Therapeutic Drug Monitoring for Precision Dosing of Janus Kinase Inhibitors: Protocol for a Prospective Observational Study.

Background: Janus kinase inhibitors (JAKIs) are small molecules used orally to treat inflammatory and hematological disorders. They have demonstrated impressive efficacy across multiple indications. However, concerns have emerged regarding their safety profile. Despite their growing clinical use, therapeutic drug monitoring is not yet established for JAKIs, but it could help address exposure-dependent efficacy and tolerability issues through individualized treatment approaches.

Objective: This protocol aims to characterize the pharmacokinetics of the 6 most prescribed JAKIs in Switzerland (abrocitinib, baricitinib, fedratinib, ruxolitinib, tofacitinib, and upadacitinib) and identify factors influencing drug exposure. It seeks to explore exposure-response relationships to assess the impact of drug exposure markers on efficacy and safety. Ultimately, these findings will contribute to establishing therapeutic intervals.
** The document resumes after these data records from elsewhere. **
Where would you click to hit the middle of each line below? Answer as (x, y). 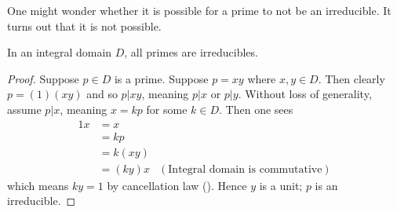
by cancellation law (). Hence (177, 185)
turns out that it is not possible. (84, 26)
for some (167, 109)
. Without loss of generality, (305, 94)
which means (38, 185)
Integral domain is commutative (245, 169)
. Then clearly (351, 78)
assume (24, 109)
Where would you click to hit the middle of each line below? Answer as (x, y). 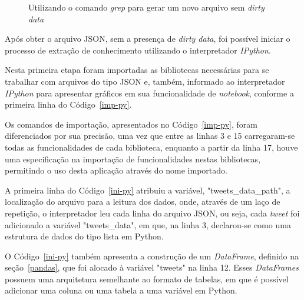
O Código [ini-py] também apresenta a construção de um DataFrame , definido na (152, 256)
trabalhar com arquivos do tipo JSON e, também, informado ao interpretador (145, 81)
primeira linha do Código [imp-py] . (68, 104)
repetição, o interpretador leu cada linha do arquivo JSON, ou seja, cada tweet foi (152, 213)
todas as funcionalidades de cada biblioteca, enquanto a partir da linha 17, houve (151, 147)
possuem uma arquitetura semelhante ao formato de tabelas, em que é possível (147, 279)
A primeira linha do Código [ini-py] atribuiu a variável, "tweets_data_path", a (148, 190)
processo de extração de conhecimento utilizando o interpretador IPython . (138, 50)
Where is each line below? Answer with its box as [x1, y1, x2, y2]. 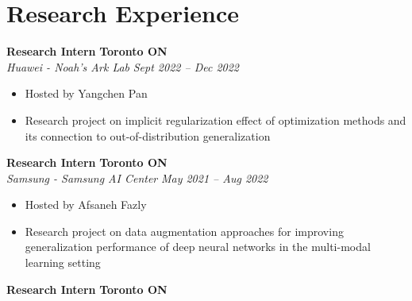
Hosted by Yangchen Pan [25, 85, 148, 102]
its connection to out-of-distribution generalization [25, 127, 271, 144]
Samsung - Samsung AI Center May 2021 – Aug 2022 [6, 169, 268, 186]
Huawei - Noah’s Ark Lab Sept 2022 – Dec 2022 [6, 58, 239, 75]
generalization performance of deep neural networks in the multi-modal [25, 238, 371, 255]
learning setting [25, 254, 101, 271]
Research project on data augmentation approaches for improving [25, 222, 344, 239]
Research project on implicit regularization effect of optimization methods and [25, 111, 406, 128]
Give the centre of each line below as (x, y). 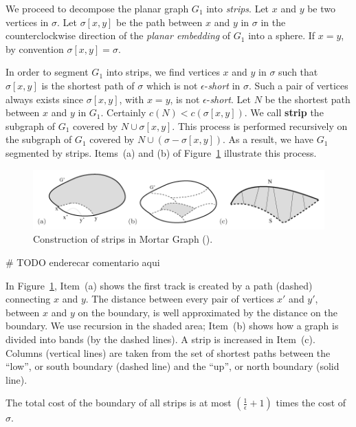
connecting (28, 299)
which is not (172, 85)
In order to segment (47, 72)
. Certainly (123, 112)
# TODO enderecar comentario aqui (83, 262)
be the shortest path (308, 99)
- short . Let (229, 99)
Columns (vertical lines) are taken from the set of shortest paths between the (168, 352)
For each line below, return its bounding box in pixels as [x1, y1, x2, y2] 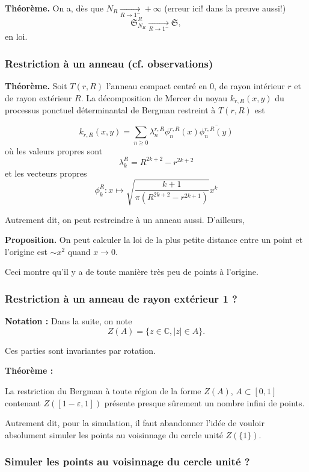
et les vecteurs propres [5, 166, 87, 179]
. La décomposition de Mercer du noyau [81, 91, 228, 104]
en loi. [5, 30, 28, 43]
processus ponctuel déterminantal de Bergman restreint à [5, 104, 216, 116]
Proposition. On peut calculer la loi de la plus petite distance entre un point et [5, 233, 303, 246]
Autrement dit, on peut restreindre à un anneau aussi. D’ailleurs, [5, 213, 245, 225]
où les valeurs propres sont [5, 144, 103, 157]
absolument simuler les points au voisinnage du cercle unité [5, 428, 223, 441]
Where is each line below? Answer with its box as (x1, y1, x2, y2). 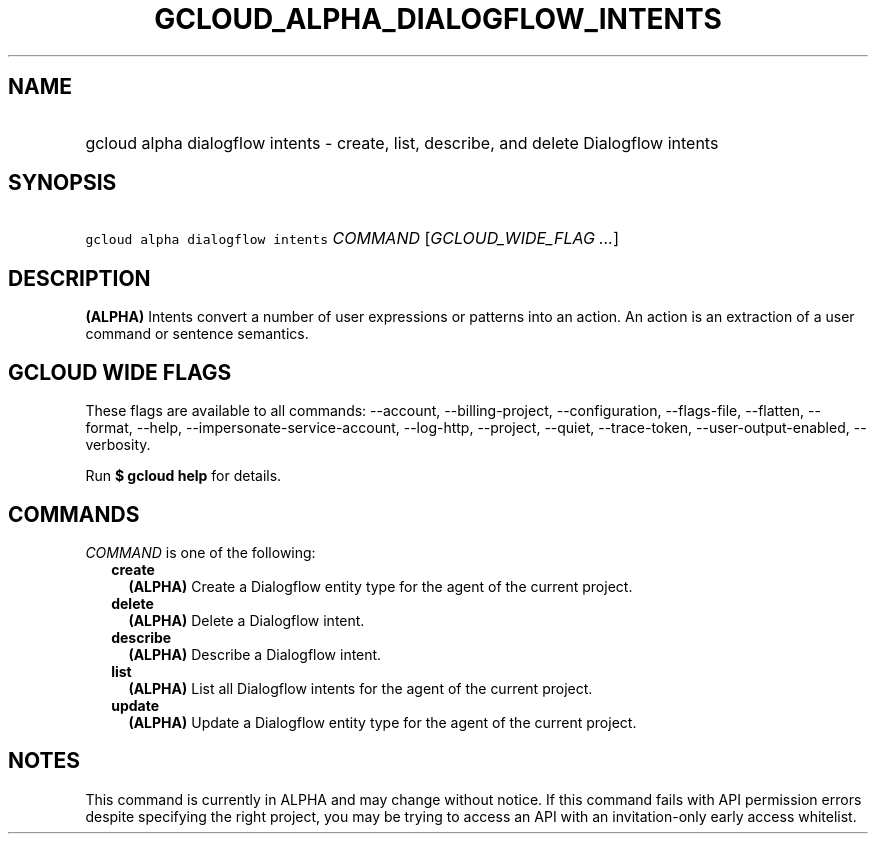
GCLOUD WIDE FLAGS (8, 359, 232, 385)
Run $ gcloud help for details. (85, 467, 282, 485)
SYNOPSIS (8, 170, 117, 196)
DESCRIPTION (8, 265, 151, 291)
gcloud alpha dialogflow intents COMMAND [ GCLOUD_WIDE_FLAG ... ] (85, 228, 619, 249)
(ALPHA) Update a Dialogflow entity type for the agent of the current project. (128, 713, 637, 731)
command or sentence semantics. (85, 325, 309, 343)
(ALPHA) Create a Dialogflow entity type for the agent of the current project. (128, 577, 633, 595)
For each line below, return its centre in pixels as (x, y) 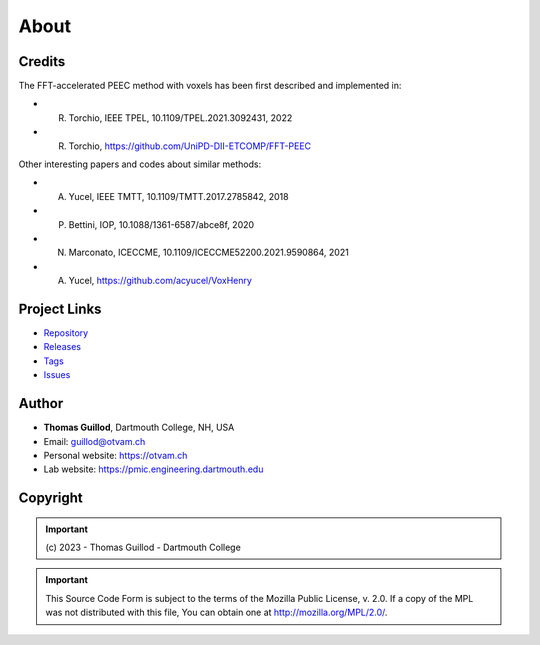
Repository (66, 333)
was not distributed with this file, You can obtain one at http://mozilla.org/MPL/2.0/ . (216, 612)
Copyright (51, 498)
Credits (42, 61)
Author (41, 403)
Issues (57, 375)
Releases (62, 347)
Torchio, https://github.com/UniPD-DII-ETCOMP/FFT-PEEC (190, 146)
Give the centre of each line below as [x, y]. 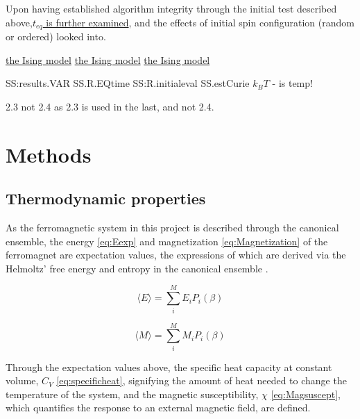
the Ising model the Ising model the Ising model [108, 59]
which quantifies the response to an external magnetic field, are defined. [158, 408]
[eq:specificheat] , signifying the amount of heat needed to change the [202, 380]
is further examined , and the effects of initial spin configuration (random [200, 22]
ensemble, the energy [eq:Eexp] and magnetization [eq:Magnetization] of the [167, 241]
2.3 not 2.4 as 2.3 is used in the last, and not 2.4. [110, 106]
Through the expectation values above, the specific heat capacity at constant [169, 367]
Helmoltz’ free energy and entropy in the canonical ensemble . [137, 268]

Methods: This prospective observational study, conducted throughout Switzerland, was approved by the Cantonal Ethics Committee in August 2023. Consenting adults (aged ≥18 years) who are capable of judgment and who are prescribed JAKIs are enrolled in the study, either for sparse sampling during routine medical visits to collect trough or random plasma concentrations or for a detailed pharmacokinetic substudy involving serial blood sampling over an 8-hour period. The characterization of JAKI pharmacokinetics, including associated variability and the effect of specific covariates, such as age, body weight, BMI, sex, disease type, drug-drug interactions, or concomitant pathophysiological conditions, will be performed using nonlinear mixed effect modeling techniques. Relationships between JAKI exposure and efficacy and safety will be assessed.

Results: By August 2024, a total of 276 blood samples were collected from 107 patients, the majority being female individuals (n=62, 57.9%). The patients had a median age of 51 (range 17-87) years and a median body weight of 69 (range 39-132) kg. Most patients recruited were taking ruxolitinib (n=44, 41.1%), upadacitinib (n=39, 36.4%), or baricitinib (n=11, 10.3%).

Conclusions: The framework of the study will allow the characterization of the pharmacokinetic profiles of JAKIs and their variability in real-world conditions. On the basis of novel therapeutic drug monitoring approaches, we expect to explore the relationship between drug exposure, treatment response, and tolerability, providing essential information for precise dose optimization.

International Registered Report Identifier (irrid): RR1-10.2196/70312.